Overturning an earlier anti-gay marriage initiative, Chief Justice Ron George, a Republican, wrote in his majority opinion: "An individual's capacity to establish a loving and long-term committed relationship with another person and responsibly to care for and raise children does not depend upon an individual's sexual orientation. ... An individual's sexual orientation -- like a person's race or gender -- does not constitute a legitimate basis to deny or withhold legal rights."
The state Supreme Court's decision fueled a right-wing drive to enshrine opposition to same-sex marriage in California's constitution.
Gay marriage opponents got a huge gift immediately from San Francisco Mayor Gavin Newsom's comments. Newsom had enraged top national Democrats, including Senator Dianne Feinstein and Senator John Kerry, the Democratic presidential nominee, by unilaterally declaring same-sex marriage lawful in San Francisco in the midst of the 2004 presidential race. Though it was a move that was predictably easily overturned, national Republican strategists credited the furor it caused with playing a propulsive role in turning out huge numbers of fundamentalist voters in Ohio, the lynchpin of George W. Bush's 2004 re-election.
In the spring of 2008, Newsom delighted the proponents of what became Proposition 8 by delivering a gloating set of remarks.
"By the way, as California goes, so goes the rest of the nation," he said. "It's inevitable. This door's wide open now. It's gonna happen. Whether you like it or not. This is the future. And it's now."
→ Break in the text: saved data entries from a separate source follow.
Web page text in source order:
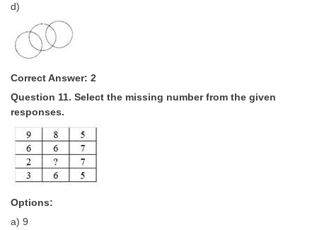
d)
Correct Answer: 2
Question 11. Select the missing number from the given
responses.
Options:
a) 9
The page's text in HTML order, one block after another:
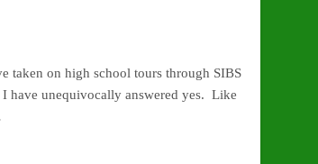
taken on high school tours through SIBS
have unequivocally answered yes. Like
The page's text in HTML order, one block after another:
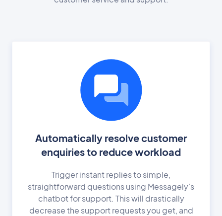
Automatically resolve customer
enquiries to reduce workload
Trigger instant replies to simple,
straightforward questions using Messagely’s
chatbot for support. This will drastically
decrease the support requests you get, and
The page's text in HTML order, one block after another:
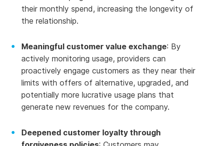
their monthly spend, increasing the longevity of
the relationship.
Meaningful customer value exchange: By
actively monitoring usage, providers can
proactively engage customers as they near their
limits with offers of alternative, upgraded, and
potentially more lucrative usage plans that
generate new revenues for the company.
Deepened customer loyalty through
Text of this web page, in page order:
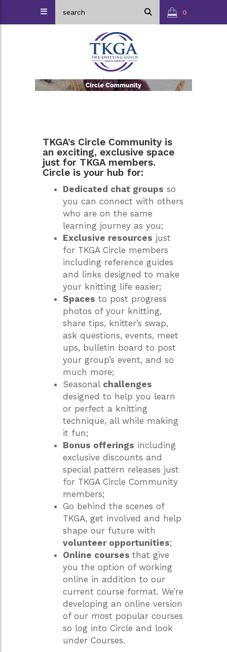
0
TKGA’s Circle Community is
an exciting, exclusive space
just for TKGA members.
Circle is your hub for:
Dedicated chat groups so
you can connect with others
who are on the same
learning journey as you;
Exclusive resources just
for TKGA Circle members
including reference guides
and links designed to make
your knitting life easier;
Spaces to post progress
photos of your knitting,
share tips, knitter’s swap,
ask questions, events, meet
ups, bulletin board to post
your group’s event, and so
much more;
Seasonal challenges
designed to help you learn
or perfect a knitting
technique, all while making
it fun;
Bonus offerings including
exclusive discounts and
special pattern releases just
for TKGA Circle Community
members;
Go behind the scenes of
TKGA, get involved and help
shape our future with
volunteer opportunities;
Online courses that give
you the option of working
online in addition to our
current course format. We’re
developing an online version
of our most popular courses
so log into Circle and look
under Courses.
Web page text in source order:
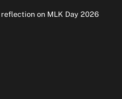
reflection on MLK Day 2026
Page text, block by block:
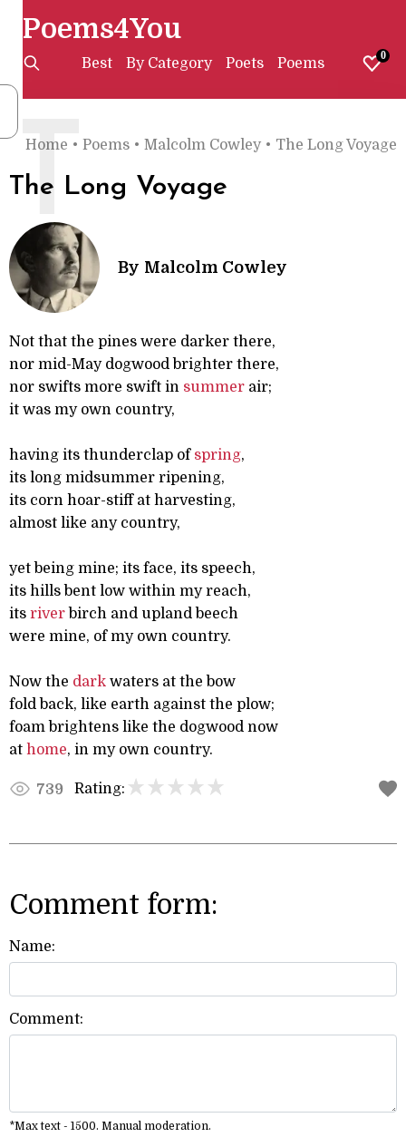
Poems4You
Best By Category Poets Poems 0
Home • Poems • Malcolm Cowley • The Long Voyage
The Long Voyage
T
By Malcolm Cowley
Not that the pines were darker there,
nor mid-May dogwood brighter there,
nor swifts more swift in summer air;
it was my own country,
having its thunderclap of spring,
its long midsummer ripening,
its corn hoar-stiff at harvesting,
almost like any country,
yet being mine; its face, its speech,
its hills bent low within my reach,
its river birch and upland beech
were mine, of my own country.
Now the dark waters at the bow
fold back, like earth against the plow;
foam brightens like the dogwood now
at home, in my own country.
739 Rating:
Comment form:
Name:
Comment:
*Max text - 1500. Manual moderation.

The foolish remarks helped galvanize religious conservatives around the country, and they poured millions into the California campaign. It also formed the cornerstone for the Yes on 8 ad campaign.
A few weeks before the election, with opponents of Prop 8 fighting back against distracting assertions that the right to same-sex marriage means that "homosexuality" will be promoted in the public schools, Newsom presided over the same-sex wedding of a first grade teacher at San Francisco City Hall. 18 of her students were on hand to toss rose petals and blow bubbles on their just married teacher and her new wife.
The Yes on 8 forces had a field day with this, successfully pushing back against new No on 8 ads. And what seemed like the likely defeat of Prop 8 turned into a 52% to 48% victory.
And so the question remains: When best to try to roll back the ultimate failure of 2008? In 2010 or in 2012?
The emotional answer is clearly the former. The more measured answer the latter. But politics frequently turns, for better or worse, on emotion.